§ Task details: Output all entries exactly; images excluded.
########
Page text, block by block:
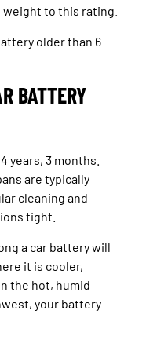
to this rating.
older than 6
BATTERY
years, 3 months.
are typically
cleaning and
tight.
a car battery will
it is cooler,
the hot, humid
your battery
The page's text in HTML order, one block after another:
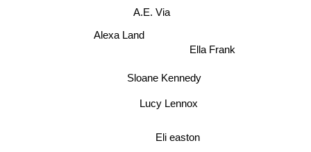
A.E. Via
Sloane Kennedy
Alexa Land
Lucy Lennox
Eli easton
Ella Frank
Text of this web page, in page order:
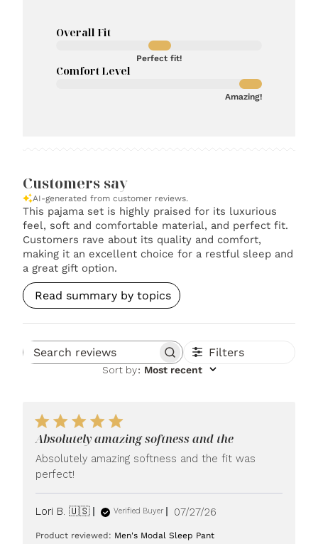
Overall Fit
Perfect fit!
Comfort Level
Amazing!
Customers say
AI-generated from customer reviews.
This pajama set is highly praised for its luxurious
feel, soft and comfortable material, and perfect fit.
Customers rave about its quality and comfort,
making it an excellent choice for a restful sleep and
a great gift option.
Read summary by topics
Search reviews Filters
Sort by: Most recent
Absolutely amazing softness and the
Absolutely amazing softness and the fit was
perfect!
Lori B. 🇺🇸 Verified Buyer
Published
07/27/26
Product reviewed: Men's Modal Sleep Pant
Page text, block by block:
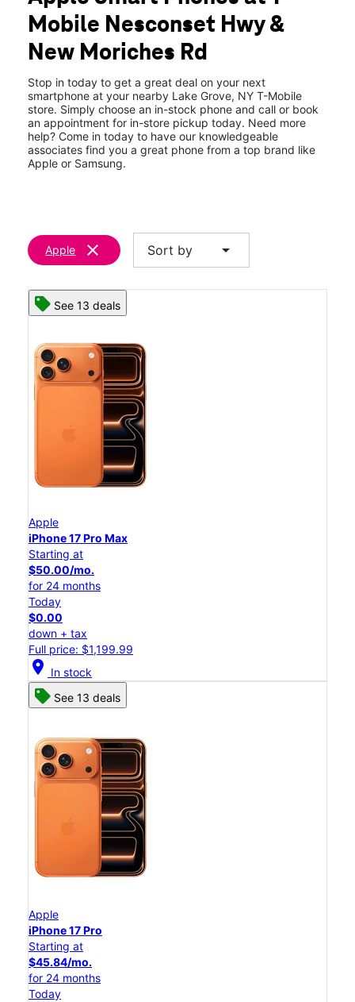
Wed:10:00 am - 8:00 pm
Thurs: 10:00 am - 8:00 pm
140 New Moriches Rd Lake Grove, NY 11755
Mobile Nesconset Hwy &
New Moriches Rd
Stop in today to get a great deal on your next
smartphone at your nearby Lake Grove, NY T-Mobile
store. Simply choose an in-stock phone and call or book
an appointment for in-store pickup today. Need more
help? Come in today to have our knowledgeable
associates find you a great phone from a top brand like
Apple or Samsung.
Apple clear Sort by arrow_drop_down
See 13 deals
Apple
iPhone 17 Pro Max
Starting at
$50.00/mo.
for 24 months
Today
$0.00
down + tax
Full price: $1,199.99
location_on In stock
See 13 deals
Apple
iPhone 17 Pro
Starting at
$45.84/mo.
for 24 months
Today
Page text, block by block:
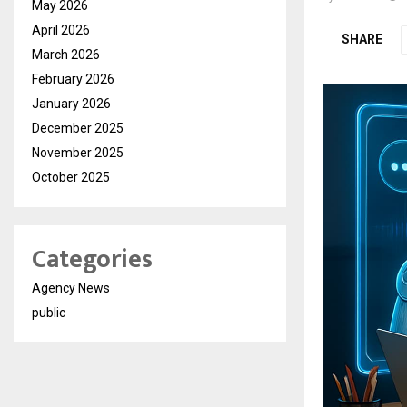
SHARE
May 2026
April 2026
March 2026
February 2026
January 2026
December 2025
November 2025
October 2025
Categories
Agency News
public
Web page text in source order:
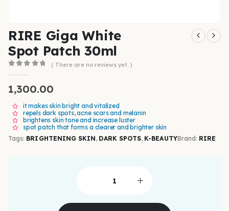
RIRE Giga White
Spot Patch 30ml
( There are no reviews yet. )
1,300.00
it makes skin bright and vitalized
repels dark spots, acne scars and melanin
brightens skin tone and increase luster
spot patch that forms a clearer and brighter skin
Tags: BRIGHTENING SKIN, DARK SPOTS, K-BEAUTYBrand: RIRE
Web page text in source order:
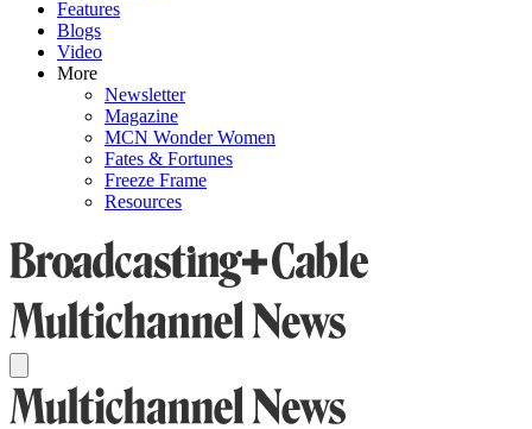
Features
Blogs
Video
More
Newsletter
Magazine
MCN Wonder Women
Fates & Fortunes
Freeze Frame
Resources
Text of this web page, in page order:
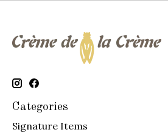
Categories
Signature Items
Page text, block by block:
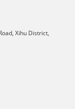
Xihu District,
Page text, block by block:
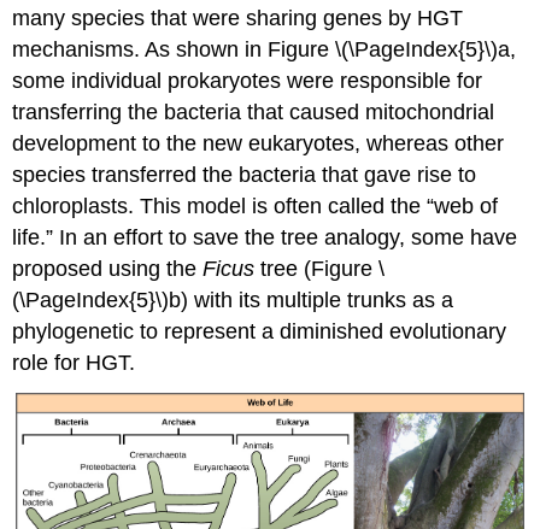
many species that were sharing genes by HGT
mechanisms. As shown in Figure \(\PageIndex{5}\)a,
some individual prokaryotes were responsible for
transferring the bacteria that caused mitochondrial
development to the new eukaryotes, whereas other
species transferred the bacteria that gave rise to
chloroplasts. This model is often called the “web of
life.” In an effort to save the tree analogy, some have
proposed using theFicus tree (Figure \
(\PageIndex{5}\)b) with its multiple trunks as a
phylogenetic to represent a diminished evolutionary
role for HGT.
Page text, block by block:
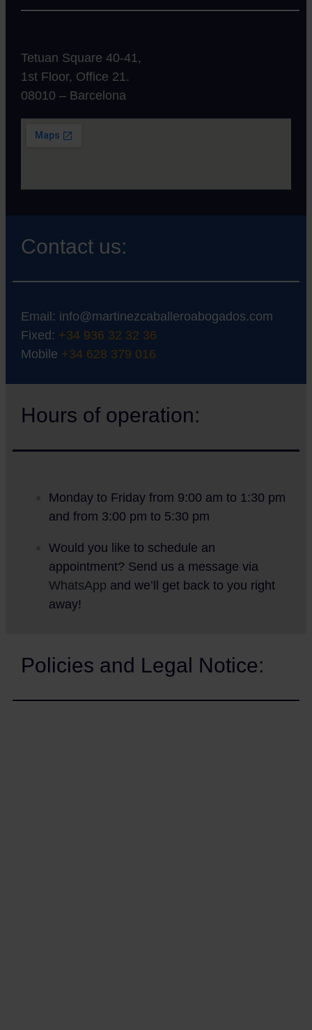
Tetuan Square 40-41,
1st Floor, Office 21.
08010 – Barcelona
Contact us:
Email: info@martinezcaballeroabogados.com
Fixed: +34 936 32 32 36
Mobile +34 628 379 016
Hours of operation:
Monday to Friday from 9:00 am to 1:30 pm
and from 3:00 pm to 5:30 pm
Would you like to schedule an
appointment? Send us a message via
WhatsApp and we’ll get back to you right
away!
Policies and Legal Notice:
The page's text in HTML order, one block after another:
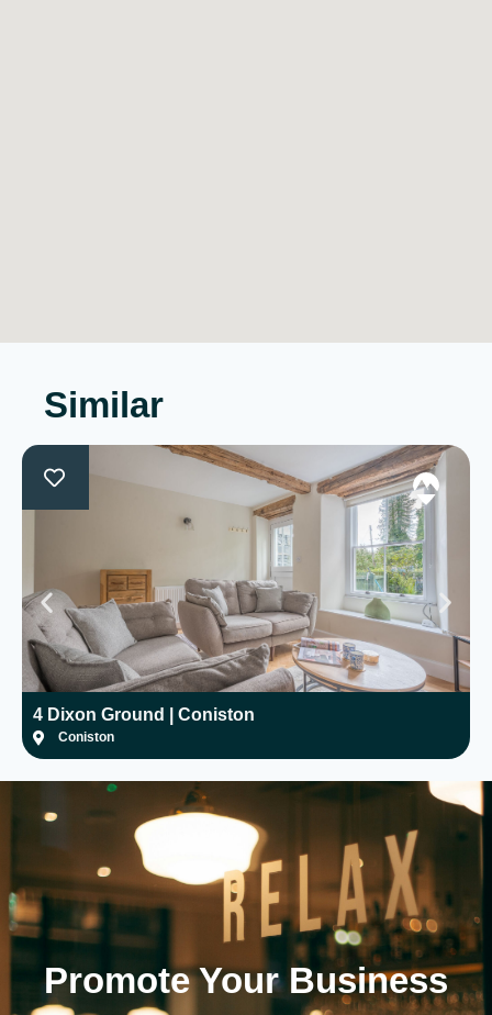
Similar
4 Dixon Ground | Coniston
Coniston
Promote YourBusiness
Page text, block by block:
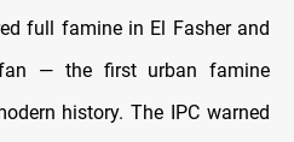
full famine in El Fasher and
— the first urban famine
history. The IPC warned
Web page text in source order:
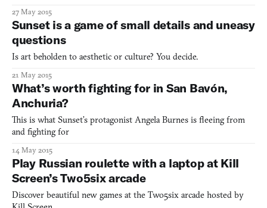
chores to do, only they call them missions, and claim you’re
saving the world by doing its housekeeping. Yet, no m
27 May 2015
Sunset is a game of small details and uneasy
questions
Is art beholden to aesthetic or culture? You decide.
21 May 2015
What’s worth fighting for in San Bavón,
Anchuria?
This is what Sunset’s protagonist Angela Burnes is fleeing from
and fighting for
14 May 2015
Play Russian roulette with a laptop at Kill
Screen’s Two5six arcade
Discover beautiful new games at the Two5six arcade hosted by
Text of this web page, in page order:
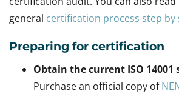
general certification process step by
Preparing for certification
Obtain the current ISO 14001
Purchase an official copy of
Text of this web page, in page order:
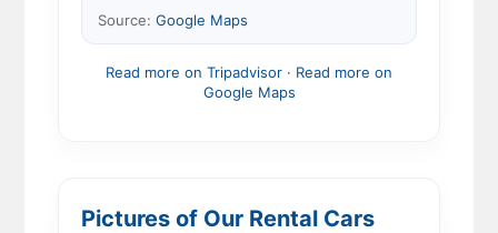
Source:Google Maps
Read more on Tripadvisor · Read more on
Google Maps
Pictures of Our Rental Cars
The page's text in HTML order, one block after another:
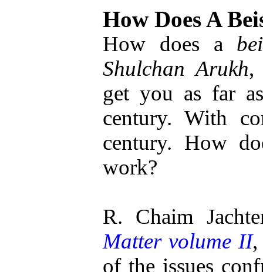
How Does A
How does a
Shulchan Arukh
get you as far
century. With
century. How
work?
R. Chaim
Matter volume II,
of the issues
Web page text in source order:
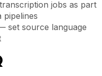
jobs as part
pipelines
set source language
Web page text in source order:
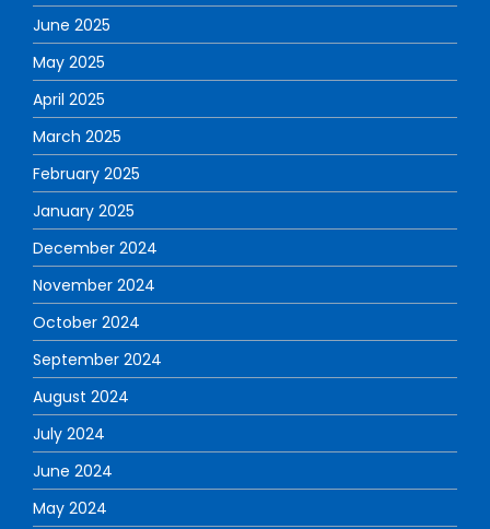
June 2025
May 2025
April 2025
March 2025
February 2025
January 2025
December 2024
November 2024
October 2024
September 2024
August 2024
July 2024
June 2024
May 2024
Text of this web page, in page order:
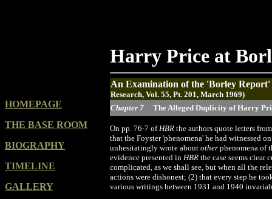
########
§ Response:
Page text, block by block:
to this rating.
older than 6
BATTERY
years, 3 months.
are typically
cleaning and
tight.
a car battery will
it is cooler,
the hot, humid
your battery
The page's text in HTML order, one block after another:
A.E. Via
Sloane Kennedy
Alexa Land
Lucy Lennox
Eli easton
Ella Frank
Text of this web page, in page order:
Overall Fit
Perfect fit!
Comfort Level
Amazing!
Customers say
AI-generated from customer reviews.
This pajama set is highly praised for its luxurious
feel, soft and comfortable material, and perfect fit.
Customers rave about its quality and comfort,
making it an excellent choice for a restful sleep and
a great gift option.
Read summary by topics
Search reviews Filters
Sort by: Most recent
Absolutely amazing softness and the
Absolutely amazing softness and the fit was
perfect!
Lori B. 🇺🇸 Verified Buyer
Published
07/27/26
Product reviewed: Men's Modal Sleep Pant
Page text, block by block:
Wed:10:00 am - 8:00 pm
Thurs: 10:00 am - 8:00 pm
140 New Moriches Rd Lake Grove, NY 11755
Mobile Nesconset Hwy &
New Moriches Rd
Stop in today to get a great deal on your next
smartphone at your nearby Lake Grove, NY T-Mobile
store. Simply choose an in-stock phone and call or book
an appointment for in-store pickup today. Need more
help? Come in today to have our knowledgeable
associates find you a great phone from a top brand like
Apple or Samsung.
Apple clear Sort by arrow_drop_down
See 13 deals
Apple
iPhone 17 Pro Max
Starting at
$50.00/mo.
for 24 months
Today
$0.00
down + tax
Full price: $1,199.99
location_on In stock
See 13 deals
Apple
iPhone 17 Pro
Starting at
$45.84/mo.
for 24 months
Today
Page text, block by block:
SHARE
May 2026
April 2026
March 2026
February 2026
January 2026
December 2025
November 2025
October 2025
Categories
Agency News
public
Web page text in source order:
RIRE Giga White
Spot Patch 30ml
( There are no reviews yet. )
1,300.00
it makes skin bright and vitalized
repels dark spots, acne scars and melanin
brightens skin tone and increase luster
spot patch that forms a clearer and brighter skin
Tags: BRIGHTENING SKIN, DARK SPOTS, K-BEAUTYBrand: RIRE
Web page text in source order:
Features
Blogs
Video
More
Newsletter
Magazine
MCN Wonder Women
Fates & Fortunes
Freeze Frame
Resources
Text of this web page, in page order:
Categories
Signature Items
Page text, block by block:
Xihu District,
Page text, block by block:
many species that were sharing genes by HGT
mechanisms. As shown in Figure \(\PageIndex{5}\)a,
some individual prokaryotes were responsible for
transferring the bacteria that caused mitochondrial
development to the new eukaryotes, whereas other
species transferred the bacteria that gave rise to
chloroplasts. This model is often called the “web of
life.” In an effort to save the tree analogy, some have
proposed using theFicus tree (Figure \
(\PageIndex{5}\)b) with its multiple trunks as a
phylogenetic to represent a diminished evolutionary
role for HGT.
Page text, block by block:
Tetuan Square 40-41,
1st Floor, Office 21.
08010 – Barcelona
Contact us:
Email: info@martinezcaballeroabogados.com
Fixed: +34 936 32 32 36
Mobile +34 628 379 016
Hours of operation:
Monday to Friday from 9:00 am to 1:30 pm
and from 3:00 pm to 5:30 pm
Would you like to schedule an
appointment? Send us a message via
WhatsApp and we’ll get back to you right
away!
Policies and Legal Notice:
The page's text in HTML order, one block after another:
Similar
4 Dixon Ground | Coniston
Coniston
Promote YourBusiness
Page text, block by block:
full famine in El Fasher and
— the first urban famine
history. The IPC warned
Web page text in source order:
chores to do, only they call them missions, and claim you’re
saving the world by doing its housekeeping. Yet, no m
27 May 2015
Sunset is a game of small details and uneasy
questions
Is art beholden to aesthetic or culture? You decide.
21 May 2015
What’s worth fighting for in San Bavón,
Anchuria?
This is what Sunset’s protagonist Angela Burnes is fleeing from
and fighting for
14 May 2015
Play Russian roulette with a laptop at Kill
Screen’s Two5six arcade
Discover beautiful new games at the Two5six arcade hosted by
Text of this web page, in page order:
general certification process step by
Preparing for certification
Obtain the current ISO 14001
Purchase an official copy of
Text of this web page, in page order:
Source:Google Maps
Read more on Tripadvisor · Read more on
Google Maps
Pictures of Our Rental Cars
The page's text in HTML order, one block after another:
How Does A
How does a
Shulchan Arukh
get you as far
century. With
century. How
work?
R. Chaim
Matter volume II,
of the issues
Web page text in source order:
jobs as part
pipelines
set source language
Web page text in source order:
June 2025
May 2025
April 2025
March 2025
February 2025
January 2025
December 2024
November 2024
October 2024
September 2024
August 2024
July 2024
June 2024
May 2024
Text of this web page, in page order:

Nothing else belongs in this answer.